Stephen Harper and his operatives in the Conservative War Room have determined exactly who they want to show up at the polls on May 2. They don't want YOU.

In 2008, only 59 per cent of those eligible to vote did so. The Conservatives hope the turnout will fall further still. And they are doing everything they can to get 40 per cent of those who do vote to vote Conservative. That 40 per cent needs to be carefully spread out across the country, with particular attention to several dozen ridings that are up for grabs in the lower mainland of B.C. and on Vancouver Island, in suburban Manitoba, on the edges of the Greater Toronto Area donut, in southwestern Ontario, in the region around Quebec City, and in targeted locations in the Atlantic Provinces.

Here's the profile of those they'd like to see at the polls: white men over fifty, especially those who don't spend much time in city centres; Christian fundamentalists; those in "ethnic" communities who have been vetted by Jason Kenney (a leaked memo exposed the Conservative plan to harvest votes from those they depict as "ethnics"); gun owners; youngish neo-cons who want to grow up to be like David Frum (not a large demographic); and, of course the rich, as well as those who think they will be rich. Women are generally unreliable; and the young are a downright menace. If you're under twenty-five, Harper almost certainly wants you to pass on voting. Look what happened to the nineteen-year-old woman who was muscled out of a Harper rally because Conservative spooks found a picture of her on Facebook side-by-side with Michael Ignatieff.

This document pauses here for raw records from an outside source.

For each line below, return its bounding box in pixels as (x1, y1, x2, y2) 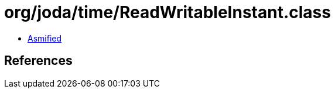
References (4, 53, 73, 68)
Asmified (28, 33, 62, 43)
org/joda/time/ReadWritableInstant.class (4, 2, 331, 22)
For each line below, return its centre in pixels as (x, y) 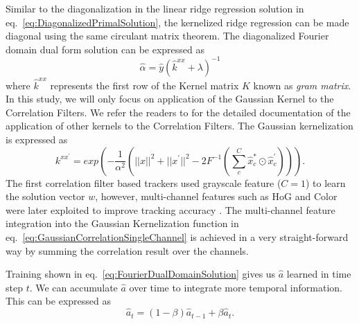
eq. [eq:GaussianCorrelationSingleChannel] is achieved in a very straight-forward (177, 236)
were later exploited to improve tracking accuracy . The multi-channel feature (170, 209)
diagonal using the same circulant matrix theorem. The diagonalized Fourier (167, 36)
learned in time (319, 274)
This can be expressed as (58, 301)
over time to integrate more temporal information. (236, 287)
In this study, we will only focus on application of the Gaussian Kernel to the (170, 99)
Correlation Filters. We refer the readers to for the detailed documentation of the (178, 112)
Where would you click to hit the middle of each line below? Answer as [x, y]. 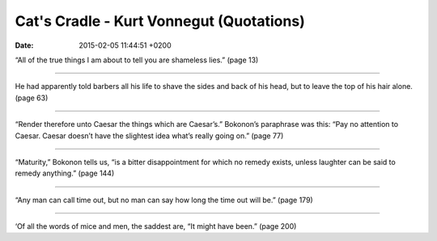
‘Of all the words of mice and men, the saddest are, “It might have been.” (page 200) [156, 226]
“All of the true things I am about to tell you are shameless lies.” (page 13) [137, 60]
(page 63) [32, 98]
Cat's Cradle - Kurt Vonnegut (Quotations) [160, 21]
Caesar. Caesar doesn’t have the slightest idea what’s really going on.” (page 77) [149, 135]
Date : [24, 45]
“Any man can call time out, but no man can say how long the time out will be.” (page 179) [164, 200]
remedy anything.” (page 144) [65, 173]
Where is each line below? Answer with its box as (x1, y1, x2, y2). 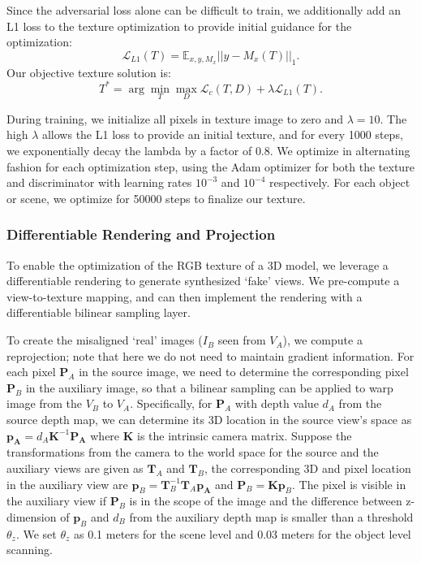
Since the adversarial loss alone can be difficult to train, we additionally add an (6, 2, 402, 18)
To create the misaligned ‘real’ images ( (6, 331, 203, 349)
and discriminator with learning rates (6, 174, 192, 191)
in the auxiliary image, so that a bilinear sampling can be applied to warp (25, 379, 393, 396)
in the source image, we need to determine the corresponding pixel (79, 363, 409, 380)
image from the (6, 395, 82, 412)
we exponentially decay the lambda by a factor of (6, 142, 252, 159)
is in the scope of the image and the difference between (129, 492, 402, 509)
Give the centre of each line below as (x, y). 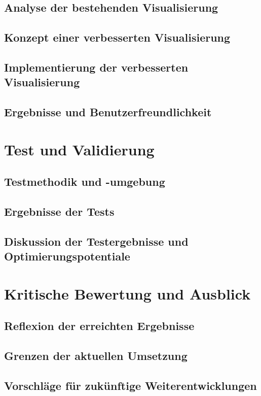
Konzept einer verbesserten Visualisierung (117, 37)
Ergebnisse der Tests (59, 211)
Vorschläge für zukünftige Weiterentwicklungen (130, 385)
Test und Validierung (79, 149)
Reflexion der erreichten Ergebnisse (99, 326)
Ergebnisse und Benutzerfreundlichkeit (108, 112)
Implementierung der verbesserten (96, 67)
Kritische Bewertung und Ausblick (127, 293)
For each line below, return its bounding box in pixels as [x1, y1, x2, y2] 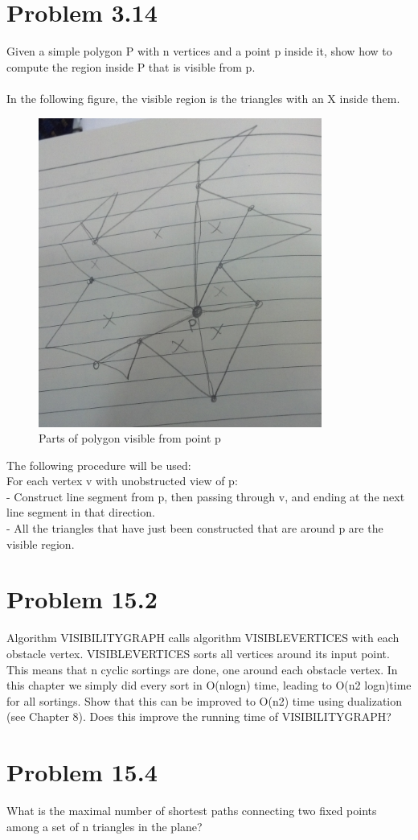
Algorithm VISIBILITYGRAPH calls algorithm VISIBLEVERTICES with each [6, 629, 400, 646]
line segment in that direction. [6, 504, 155, 521]
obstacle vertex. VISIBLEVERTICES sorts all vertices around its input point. [6, 644, 390, 661]
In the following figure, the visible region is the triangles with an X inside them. [6, 89, 400, 106]
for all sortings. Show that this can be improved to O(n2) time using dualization [6, 692, 403, 709]
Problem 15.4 [6, 756, 158, 789]
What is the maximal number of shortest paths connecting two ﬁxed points [6, 802, 377, 819]
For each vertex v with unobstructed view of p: [6, 472, 238, 489]
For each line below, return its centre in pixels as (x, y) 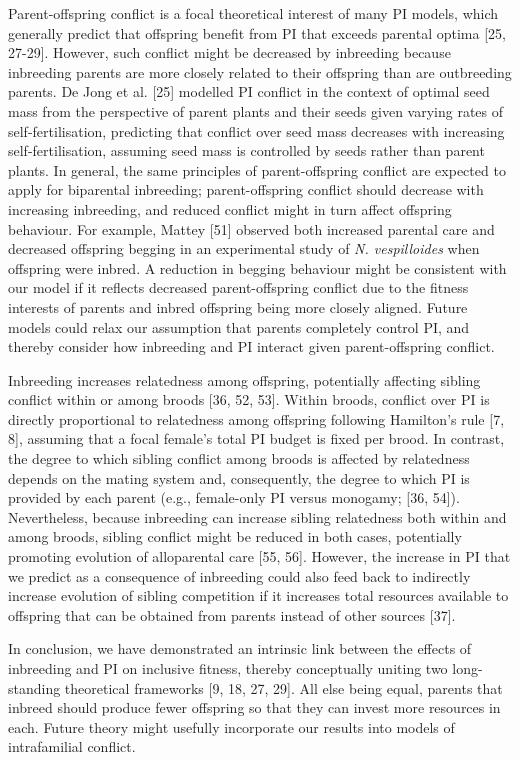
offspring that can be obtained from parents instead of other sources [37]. (232, 614)
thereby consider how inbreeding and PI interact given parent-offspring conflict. (251, 346)
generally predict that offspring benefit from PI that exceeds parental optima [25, (257, 32)
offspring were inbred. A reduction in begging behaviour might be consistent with (257, 267)
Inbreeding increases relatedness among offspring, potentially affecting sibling (244, 379)
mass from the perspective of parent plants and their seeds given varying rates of (256, 110)
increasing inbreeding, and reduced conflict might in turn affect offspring (230, 208)
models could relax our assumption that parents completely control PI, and (239, 326)
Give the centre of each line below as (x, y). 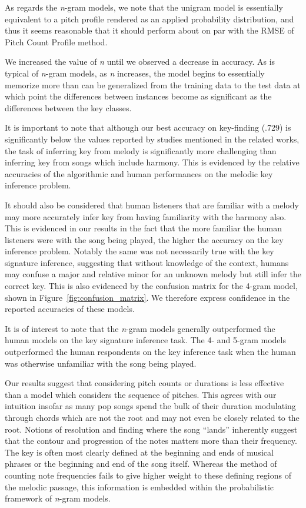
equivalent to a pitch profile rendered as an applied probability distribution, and (149, 19)
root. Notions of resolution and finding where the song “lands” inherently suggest (151, 429)
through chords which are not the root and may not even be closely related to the (152, 417)
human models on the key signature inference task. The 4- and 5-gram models (145, 340)
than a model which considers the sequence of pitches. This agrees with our (141, 394)
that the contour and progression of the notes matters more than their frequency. (151, 441)
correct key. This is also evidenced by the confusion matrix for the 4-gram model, (151, 286)
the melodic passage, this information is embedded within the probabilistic (139, 487)
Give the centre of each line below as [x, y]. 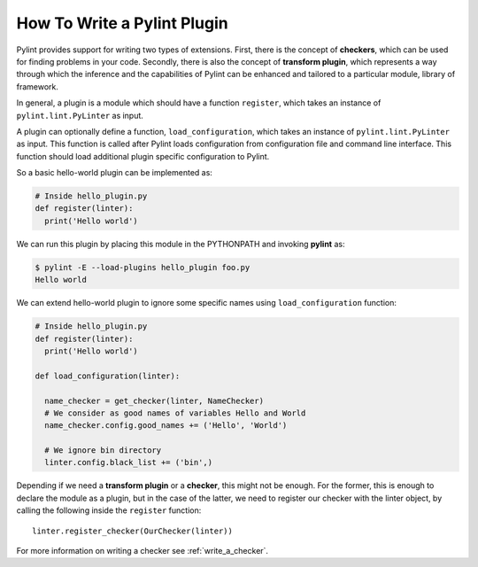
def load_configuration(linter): [108, 376]
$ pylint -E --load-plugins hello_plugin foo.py [143, 267]
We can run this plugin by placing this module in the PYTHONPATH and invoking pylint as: [181, 244]
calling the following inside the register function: [109, 510]
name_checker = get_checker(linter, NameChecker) [154, 400]
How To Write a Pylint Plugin [123, 23]
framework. [38, 86]
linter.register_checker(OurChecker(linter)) [133, 531]
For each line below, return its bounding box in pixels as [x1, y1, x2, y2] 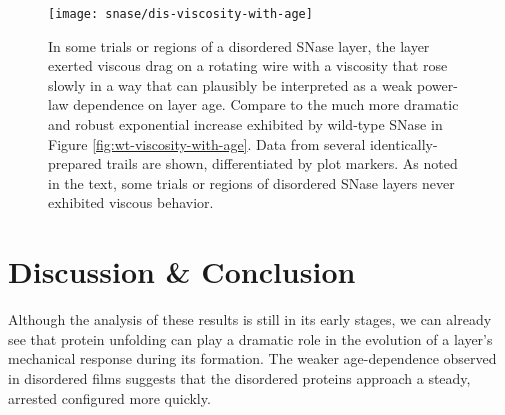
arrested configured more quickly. [8, 387, 211, 408]
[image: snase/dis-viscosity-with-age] [48, 7, 313, 21]
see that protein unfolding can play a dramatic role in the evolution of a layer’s [8, 328, 493, 349]
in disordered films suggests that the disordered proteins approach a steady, [8, 367, 471, 388]
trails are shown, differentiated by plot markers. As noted [106, 153, 458, 174]
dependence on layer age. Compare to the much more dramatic [73, 94, 459, 115]
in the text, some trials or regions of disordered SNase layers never [48, 172, 455, 193]
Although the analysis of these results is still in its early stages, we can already [8, 309, 492, 330]
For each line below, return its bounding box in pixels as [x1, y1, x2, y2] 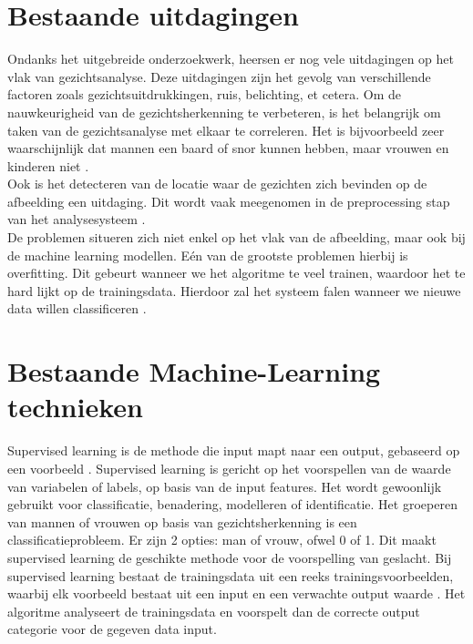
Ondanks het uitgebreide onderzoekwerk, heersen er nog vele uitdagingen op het [7, 49, 454, 68]
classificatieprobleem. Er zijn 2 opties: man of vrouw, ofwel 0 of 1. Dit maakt [7, 530, 437, 549]
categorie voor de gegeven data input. [7, 619, 217, 639]
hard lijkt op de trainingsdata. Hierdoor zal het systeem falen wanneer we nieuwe [7, 281, 461, 300]
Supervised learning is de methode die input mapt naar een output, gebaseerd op [7, 441, 460, 460]
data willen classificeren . [7, 299, 147, 318]
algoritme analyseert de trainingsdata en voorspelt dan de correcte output [7, 601, 420, 620]
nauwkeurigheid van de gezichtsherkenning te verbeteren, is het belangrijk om [7, 102, 441, 121]
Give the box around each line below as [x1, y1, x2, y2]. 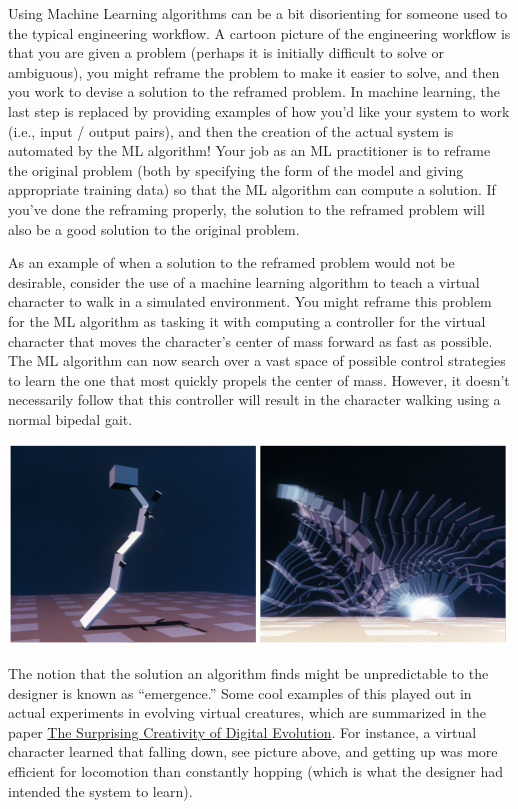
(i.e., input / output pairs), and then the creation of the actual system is [8, 120, 454, 141]
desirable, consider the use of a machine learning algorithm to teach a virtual [8, 271, 480, 292]
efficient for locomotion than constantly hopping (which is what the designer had [8, 761, 503, 782]
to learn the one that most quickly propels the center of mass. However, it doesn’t [8, 369, 510, 390]
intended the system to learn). [8, 780, 193, 801]
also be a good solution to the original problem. [8, 218, 300, 239]
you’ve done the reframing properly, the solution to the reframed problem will [8, 198, 485, 219]
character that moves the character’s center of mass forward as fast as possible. [8, 330, 493, 351]
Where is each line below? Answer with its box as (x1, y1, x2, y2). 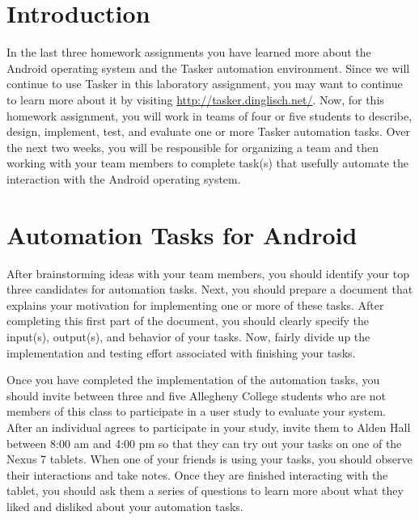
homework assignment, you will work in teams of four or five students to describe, (6, 107, 413, 124)
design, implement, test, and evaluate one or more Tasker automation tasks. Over (6, 123, 411, 140)
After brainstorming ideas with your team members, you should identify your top (6, 264, 409, 281)
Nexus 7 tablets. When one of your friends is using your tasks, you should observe (6, 450, 413, 467)
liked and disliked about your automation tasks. (6, 497, 243, 514)
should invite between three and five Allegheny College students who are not (6, 387, 386, 404)
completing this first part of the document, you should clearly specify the (6, 312, 370, 329)
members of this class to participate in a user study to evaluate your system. (6, 403, 386, 420)
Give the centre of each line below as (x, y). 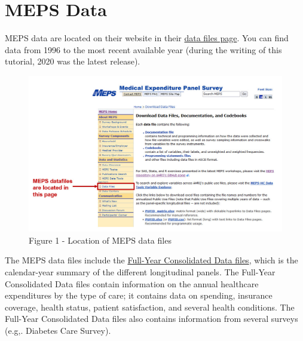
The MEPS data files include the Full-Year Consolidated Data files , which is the (151, 260)
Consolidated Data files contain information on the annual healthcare (132, 283)
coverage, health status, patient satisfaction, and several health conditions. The (150, 307)
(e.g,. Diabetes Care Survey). (58, 330)
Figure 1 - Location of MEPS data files (100, 240)
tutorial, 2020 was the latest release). (73, 61)
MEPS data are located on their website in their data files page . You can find (147, 38)
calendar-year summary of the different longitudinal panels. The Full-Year (140, 271)
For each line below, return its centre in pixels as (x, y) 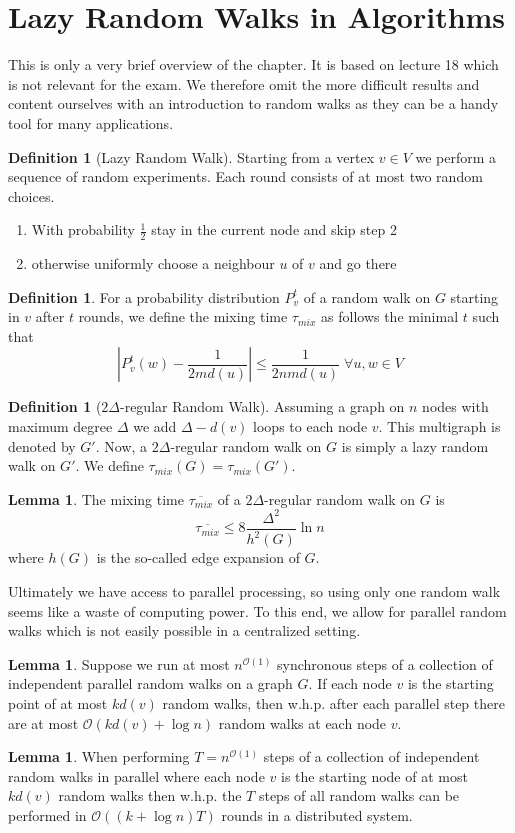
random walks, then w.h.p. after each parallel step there (333, 702)
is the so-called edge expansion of (198, 557)
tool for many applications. (91, 122)
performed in (47, 814)
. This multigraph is (439, 426)
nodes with (455, 406)
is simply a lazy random (415, 445)
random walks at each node (302, 722)
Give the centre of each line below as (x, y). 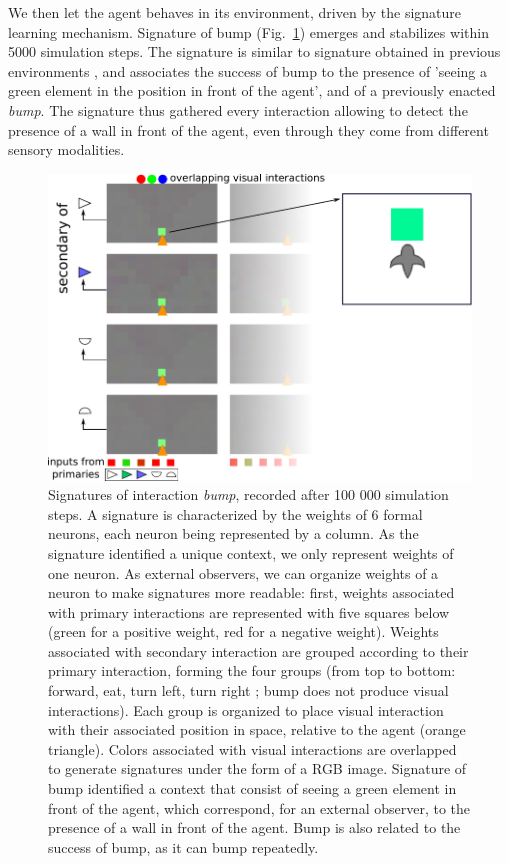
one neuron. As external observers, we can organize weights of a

If all goes according to the War Room plan, the Conservatives should win a bare majority of seats in the House of Commons. With 59 per cent of Canadians voting and 40 per cent of those who do vote choosing Conservative candidates, the planners are counting on winning a majority of seats with the support on election day of 23.6 per cent of Canadians who are eligible to vote.

This is no old-time Canadian election in which party leaders use the biggest megaphone they can find to reach the largest number of Canadians through newspapers and the television networks. In those old-time elections, about 75 per cent of those eligible actually voted.

For Harper's War Roomers, the idea is to keep the various bits of the message as narrowly focused as possible to hit those who are targeted without riling up those not intended to hear parts of the message that are not for them. Take the Conservative pledge -- I don't use the term Tory to depict these Reformers-Without-Stetsons -- to kill the long-gun registry as an example. The Harperites have selected the ridings they believe Conservatives can pick up from other parties by focusing on the gun registry -- the NDP-held seat in Welland in Southern Ontario is a case in point.

There, Harper hammers home the pledge to eliminate the gun registry. But it's not a message he wants people in the GTA, not too far away from Welland, to hear. People in the GTA generally support the gun registry. In the GTA, Harper would rather talk about the benefits of "stability" that supposedly flow from majority government, as he recently did, to a selected group of influential representatives of those described by the Conservatives as "ethnic" media organizations, mostly newspaper publishers.

For every target audience, there is a message. For corporate Canada, the message is the lowest corporate taxes on offer. For high-income families, the message is tax cuts through income splitting, although not until the deficit has been eliminated (don't hold your breath). For the oil patch, the message is full speed ahead with the oil sands, the environment be damned. For communities close to military bases, the message is that austerity applies to everybody but the military.

Lower voter turnout is not just a lucky break for the Conservatives. Right-wing political parties have been assiduously working to lower voter turnout in Canada, the U.S. and Europe for several decades. While running for office, the leaders of these parties denigrate government, those who work for governments and the benefits to society that flow from government programs. They promote the idea that politicians are cynics who are "all the same," "in it for themselves" and "not to be trusted." (The rich, who DO vote, know that whatever the ethical merits of those who hold leadership positions of right-wing parties, they can always be counted on to back business against labour and to spend billions bailing out the banks when that is required.)

Negative advertising, it has long been known, has the effect of driving down voter turnout in the electorate at large.

No, Stephen Harper does not want YOU to vote. His plan is to tranquilize the majority of Canadians into a state of torpor while he takes complete control of the instruments of the Canadian state.